Lines in the listing below that include the word "Realme" need to be copied.
********************
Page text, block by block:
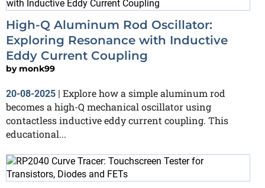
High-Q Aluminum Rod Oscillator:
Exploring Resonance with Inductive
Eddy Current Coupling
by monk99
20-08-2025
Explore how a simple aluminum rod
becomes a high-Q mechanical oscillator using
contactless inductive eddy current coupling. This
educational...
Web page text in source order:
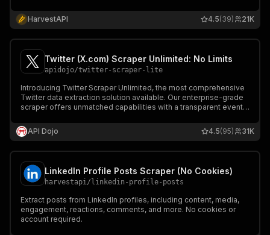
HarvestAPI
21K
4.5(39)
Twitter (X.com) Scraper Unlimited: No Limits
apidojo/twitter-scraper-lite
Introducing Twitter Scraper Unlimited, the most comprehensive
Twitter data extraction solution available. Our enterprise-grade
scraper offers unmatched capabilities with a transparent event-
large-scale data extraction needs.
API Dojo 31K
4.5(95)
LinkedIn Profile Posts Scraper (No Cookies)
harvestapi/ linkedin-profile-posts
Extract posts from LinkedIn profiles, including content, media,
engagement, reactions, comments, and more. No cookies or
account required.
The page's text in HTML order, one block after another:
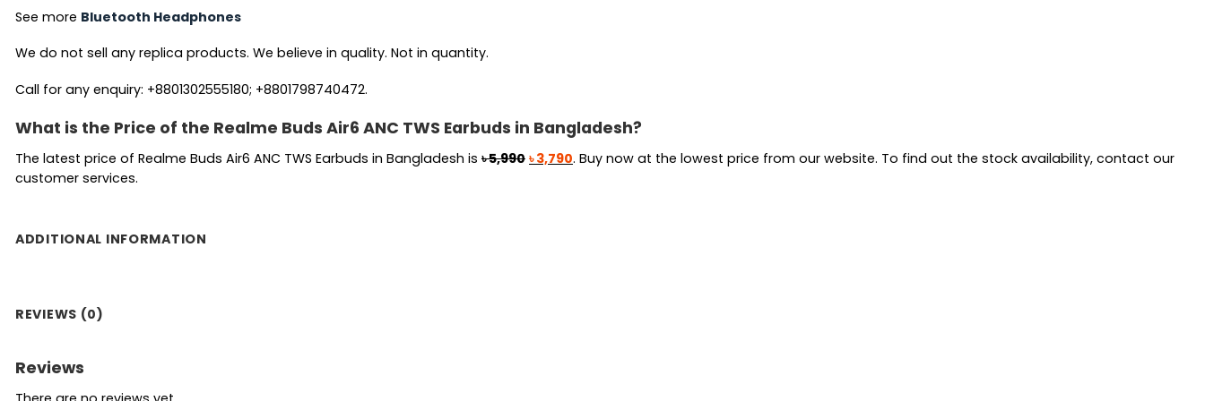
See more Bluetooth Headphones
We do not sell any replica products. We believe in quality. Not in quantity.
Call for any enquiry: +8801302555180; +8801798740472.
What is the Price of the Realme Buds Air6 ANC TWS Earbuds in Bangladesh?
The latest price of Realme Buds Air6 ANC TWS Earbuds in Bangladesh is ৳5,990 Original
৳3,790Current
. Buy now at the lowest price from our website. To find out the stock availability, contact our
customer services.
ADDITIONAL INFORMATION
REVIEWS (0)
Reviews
********************
▶ [Result for this exercise]:
What is the Price of the Realme Buds Air6 ANC TWS Earbuds in Bangladesh?
The latest price of Realme Buds Air6 ANC TWS Earbuds in Bangladesh is ৳5,990 Original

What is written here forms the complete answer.